• _DATA EXCERPTS_:

# # # # #

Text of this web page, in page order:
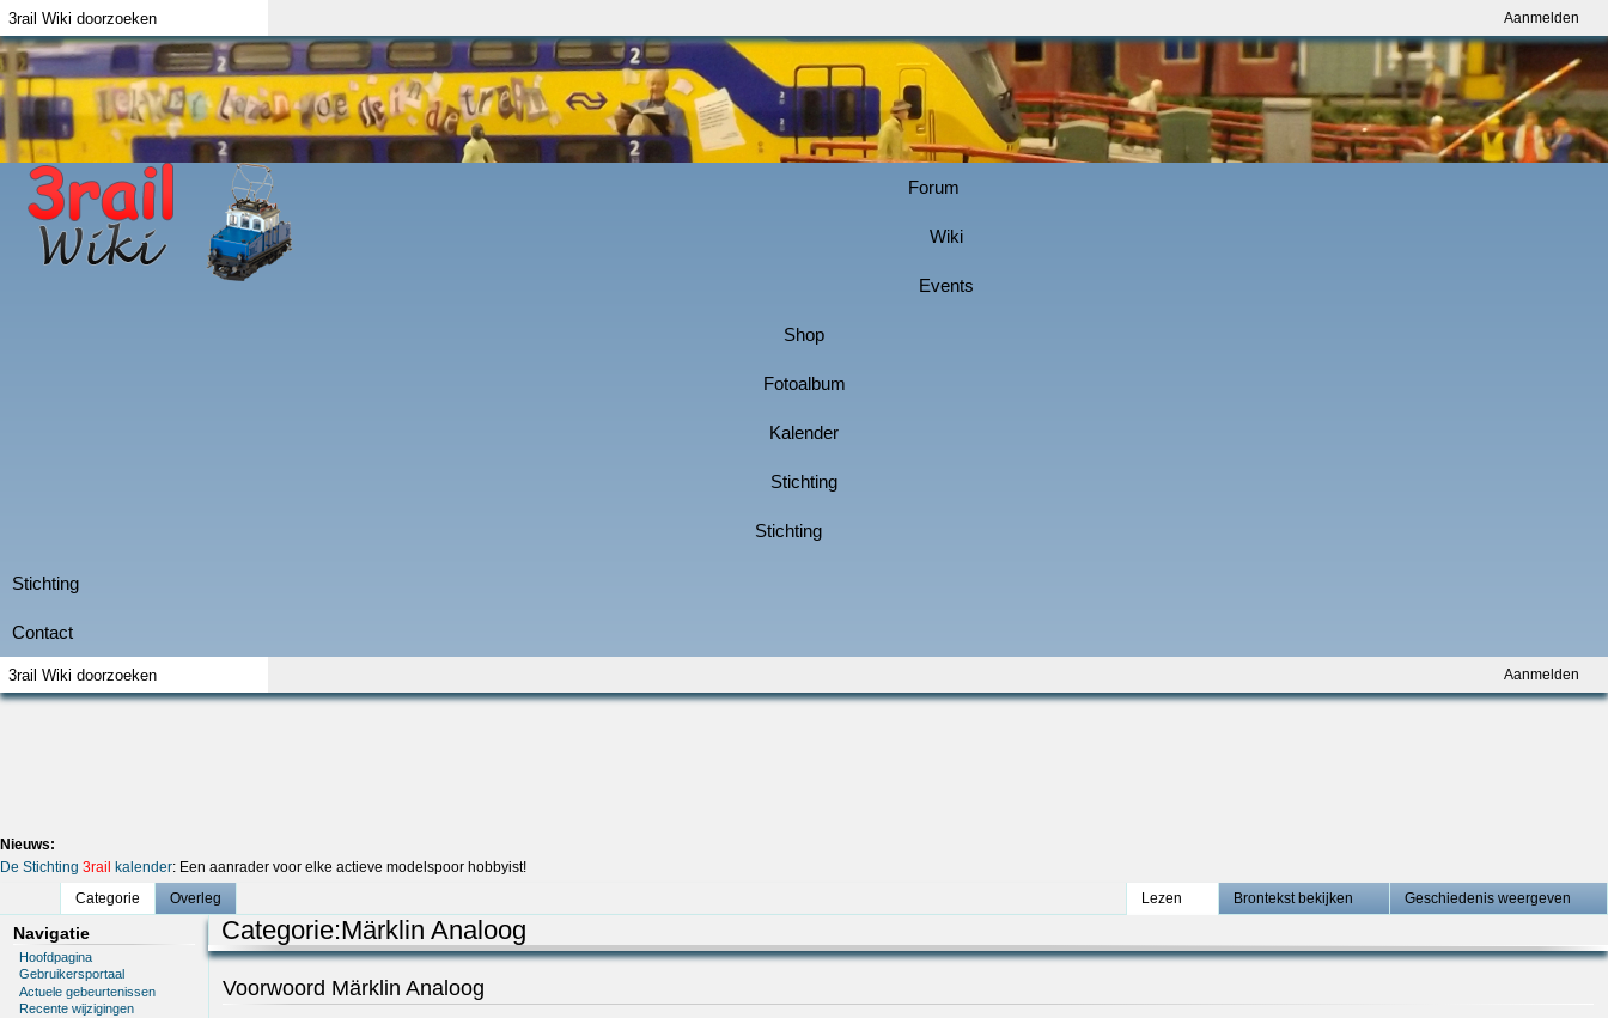
Aanmelden
Aanmelden
Nieuws:
De Stichting 3rail kalender: Een aanrader voor elke actieve modelspoor hobbyist!
Categorie
Overleg Lezen Brontekst bekijken Geschiedenis weergeven
Navigatie
Hoofdpagina
Gebruikersportaal
Actuele gebeurtenissen
Recente wijzigingen
Categorie:Märklin Analoog
Voorwoord Märklin Analoog

# # # # #

• _EXERCISE INSTRUCTIONS_: An exact reproduction of every record above is required, with no pictures included.

• _RESPONSE TO THIS EXERCISE_:
Text of this web page, in page order:
Aanmelden
Aanmelden
Nieuws:
De Stichting 3rail kalender: Een aanrader voor elke actieve modelspoor hobbyist!
Categorie
Overleg Lezen Brontekst bekijken Geschiedenis weergeven
Navigatie
Hoofdpagina
Gebruikersportaal
Actuele gebeurtenissen
Recente wijzigingen
Categorie:Märklin Analoog
Voorwoord Märklin Analoog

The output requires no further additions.